In the United States the exclusionary rules are understood as results of violations of the Amendments to the Constitution. At the same time the Constitution is silent as to the results of these violations. The consequences are established in the Supreme Court’s jurisprudence, which formerly decided upon an automatic elimination of evidence acquired in a violation of constitutional rights and freedoms. The landmark case was Mapp v. Ohio, where the Court decided that the exclusionary rule applies in state courts - in this regard, that it obliges the exclusion of evidence obtained in violation of the Constitution (typically the Fourth, Fifth or Sixth Amendments). The automatic effect of this rule is however restricted by the exceptions to this rule: the “good faith exception” and the “impeachment exception”, as well the exceptions to the “fruits of the poisonous tree doctrine”. In consequence, the U.S. exclusionary rules were historically considered to be more categorical than the English and continental rules and usually were not subject to balancing.
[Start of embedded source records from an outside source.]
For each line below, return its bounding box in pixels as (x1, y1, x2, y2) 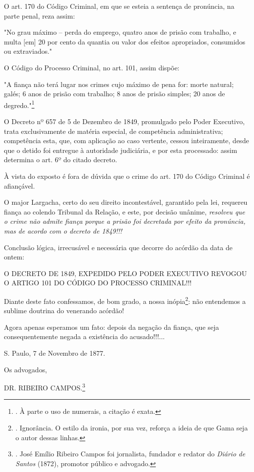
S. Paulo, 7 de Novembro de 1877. (4, 347, 106, 358)
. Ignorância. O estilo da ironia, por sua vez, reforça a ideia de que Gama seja (15, 422, 248, 432)
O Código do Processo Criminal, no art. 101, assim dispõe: (4, 62, 180, 72)
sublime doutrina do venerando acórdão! (4, 305, 125, 316)
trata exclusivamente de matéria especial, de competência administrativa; (4, 126, 223, 136)
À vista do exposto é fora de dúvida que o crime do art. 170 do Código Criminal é (4, 171, 250, 181)
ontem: (4, 252, 24, 262)
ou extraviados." (4, 46, 52, 56)
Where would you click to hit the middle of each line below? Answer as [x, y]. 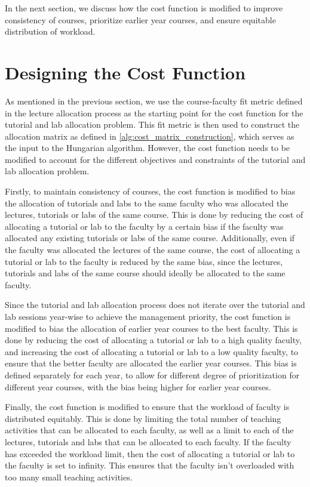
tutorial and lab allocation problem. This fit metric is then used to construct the [152, 124]
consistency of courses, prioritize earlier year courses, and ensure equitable [140, 19]
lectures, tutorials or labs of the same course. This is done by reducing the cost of [154, 215]
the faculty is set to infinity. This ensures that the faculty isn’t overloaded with [150, 465]
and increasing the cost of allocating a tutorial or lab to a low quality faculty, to [152, 351]
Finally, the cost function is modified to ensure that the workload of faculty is [147, 407]
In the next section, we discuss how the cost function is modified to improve [144, 8]
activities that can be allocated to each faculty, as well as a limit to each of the [149, 430]
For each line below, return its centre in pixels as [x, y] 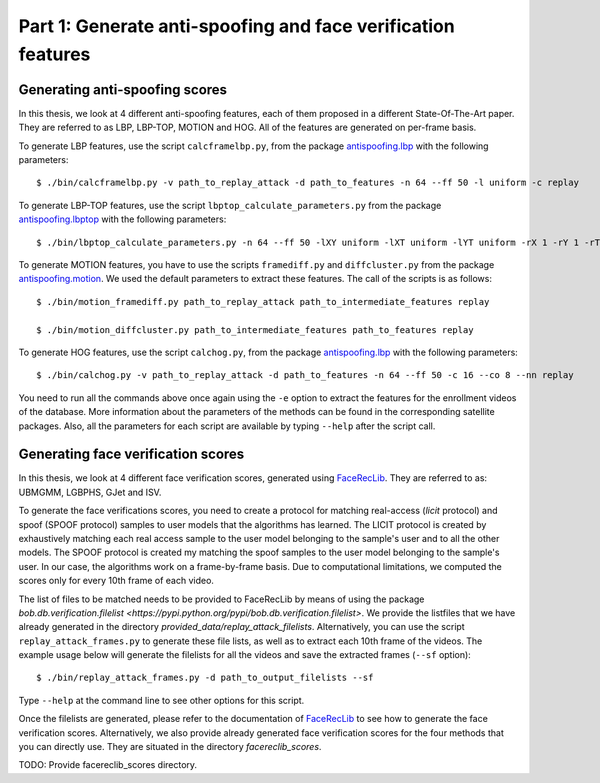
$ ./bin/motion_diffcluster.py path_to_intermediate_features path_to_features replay [255, 329]
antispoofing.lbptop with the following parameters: [122, 219]
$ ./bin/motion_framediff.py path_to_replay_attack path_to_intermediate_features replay [263, 301]
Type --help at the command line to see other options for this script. [161, 700]
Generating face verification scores [131, 454]
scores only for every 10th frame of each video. [116, 581]
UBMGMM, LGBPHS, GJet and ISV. [90, 492]
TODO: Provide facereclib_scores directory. [108, 765]
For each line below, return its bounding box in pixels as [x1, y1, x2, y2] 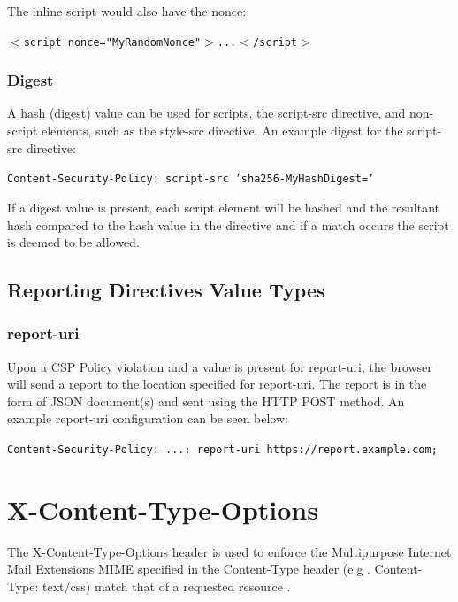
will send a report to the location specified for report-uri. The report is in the [7, 374, 427, 393]
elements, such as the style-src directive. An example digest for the [42, 121, 403, 140]
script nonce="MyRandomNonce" [23, 35, 202, 49]
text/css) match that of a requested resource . [42, 577, 291, 596]
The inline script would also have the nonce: [7, 2, 247, 19]
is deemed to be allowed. [7, 233, 140, 251]
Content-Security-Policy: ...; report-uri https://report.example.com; [7, 444, 438, 457]
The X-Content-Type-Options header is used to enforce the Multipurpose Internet [7, 542, 452, 560]
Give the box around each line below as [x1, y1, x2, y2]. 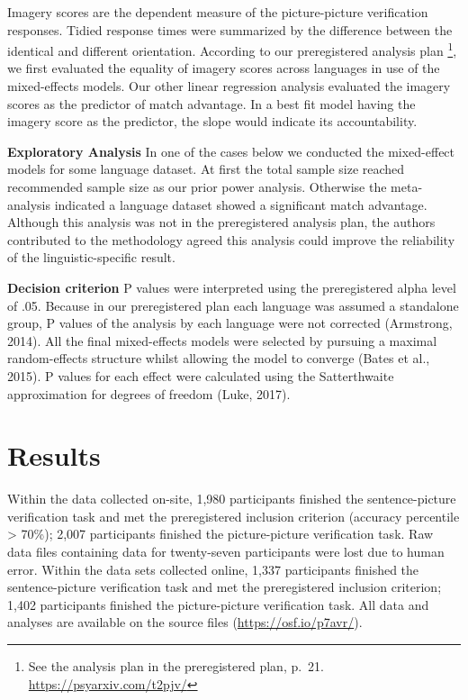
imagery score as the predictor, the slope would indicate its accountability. [7, 112, 418, 131]
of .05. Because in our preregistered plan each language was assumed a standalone [7, 295, 459, 314]
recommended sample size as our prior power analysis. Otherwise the [7, 177, 387, 195]
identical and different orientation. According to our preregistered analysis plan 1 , [7, 39, 457, 59]
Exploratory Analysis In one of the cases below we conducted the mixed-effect [7, 141, 455, 160]
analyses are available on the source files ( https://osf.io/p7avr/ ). [7, 613, 363, 632]
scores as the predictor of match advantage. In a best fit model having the [7, 94, 416, 113]
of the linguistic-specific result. [7, 248, 175, 267]
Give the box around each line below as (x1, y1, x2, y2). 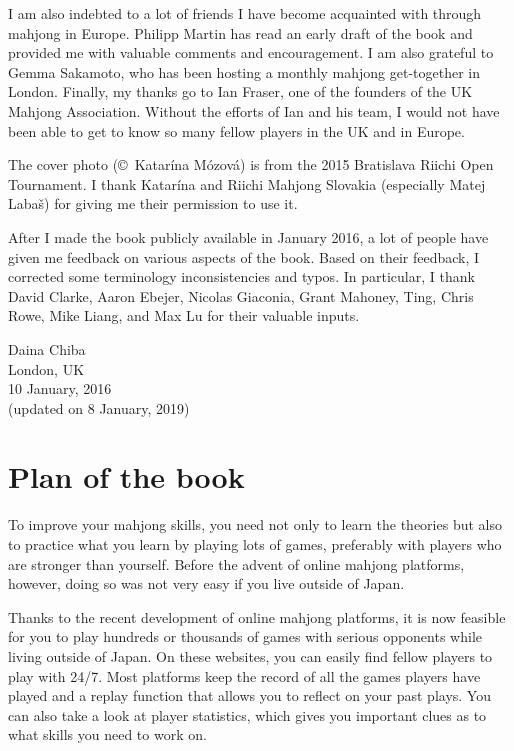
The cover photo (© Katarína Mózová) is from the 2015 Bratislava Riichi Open (8, 154, 494, 175)
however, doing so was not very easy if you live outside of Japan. (8, 573, 405, 594)
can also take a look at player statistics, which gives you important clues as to (8, 704, 487, 725)
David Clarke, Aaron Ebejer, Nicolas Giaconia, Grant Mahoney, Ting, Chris (8, 285, 474, 306)
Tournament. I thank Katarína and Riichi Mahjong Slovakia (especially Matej (8, 173, 486, 194)
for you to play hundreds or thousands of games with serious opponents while (8, 626, 482, 647)
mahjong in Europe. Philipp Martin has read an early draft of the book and (8, 22, 473, 43)
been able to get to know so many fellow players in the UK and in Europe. (8, 120, 465, 141)
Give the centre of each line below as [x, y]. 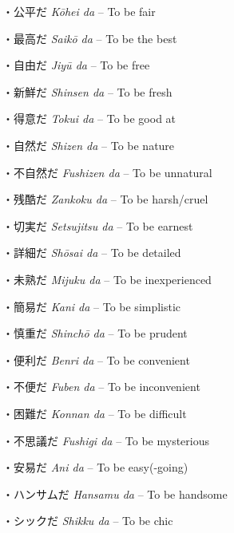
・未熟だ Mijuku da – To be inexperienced [107, 279]
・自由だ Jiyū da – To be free [76, 65]
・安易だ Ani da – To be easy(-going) [95, 467]
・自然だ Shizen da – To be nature [89, 145]
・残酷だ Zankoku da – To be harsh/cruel [105, 199]
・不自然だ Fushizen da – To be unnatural [107, 172]
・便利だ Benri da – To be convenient [96, 359]
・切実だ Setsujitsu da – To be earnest [98, 225]
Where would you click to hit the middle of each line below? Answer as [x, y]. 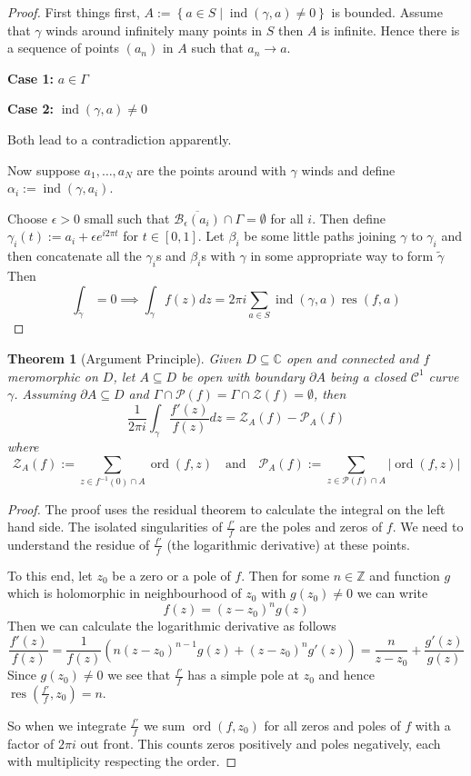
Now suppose [44, 169]
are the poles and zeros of [311, 527]
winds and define [348, 169]
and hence [346, 675]
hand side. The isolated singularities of [115, 527]
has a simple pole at [243, 675]
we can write [392, 593]
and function [405, 575]
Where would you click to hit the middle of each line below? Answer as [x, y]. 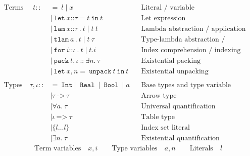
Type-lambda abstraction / [183, 40]
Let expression [163, 18]
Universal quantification [178, 107]
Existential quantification [180, 139]
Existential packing [171, 61]
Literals [201, 149]
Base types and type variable [186, 85]
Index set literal [165, 128]

Currently, however, the Supreme Court’s approach to the exclusion of illegally obtained evidence is characterized by a parsimonious conception of the rights guaranteed by the constitution based on (or justified by) a textualist theory of constitutional interpretation. E.g. the Court has unequivocally rejected the proposition that exclusion of illegally seized evidence is required by the Fourth Amendment, and regards the exclusionary rule as a judicially created deterrent remedy designed to protect the right against unreasonable search and seizures. In the process of refusing to consider evidence as inadmissible, described as “deconstitutionalization of the exclusionary rule”, the perception of the nature of exclusionary rules has changed. They have moved from being an institution belonging to the area of “individual’s rights” into the area of “sanction for violation of the law”, a “remedy”, whose main aim is to discipline the procedural authorities - although there is no final agreement on this in either jurisprudence or doctrine. The Supreme Court recently stated that the exclusionary rule is applicable only “where its deterrence benefits outweighs its substantial social costs” (so called “cost-benefit balancing”). In consequence, if the deterrence potential of the rule is too negligible or if it is outweighed by the costs of the exclusionary rule, then exclusion should not happen. The Court’s attitude is summed up by saying that exclusion “has always been our last resort, not our first impulse”. However, the balancing does not depend on the circumstances of the adjudicated case, but rather on a category of evidence that serves a certain purpose.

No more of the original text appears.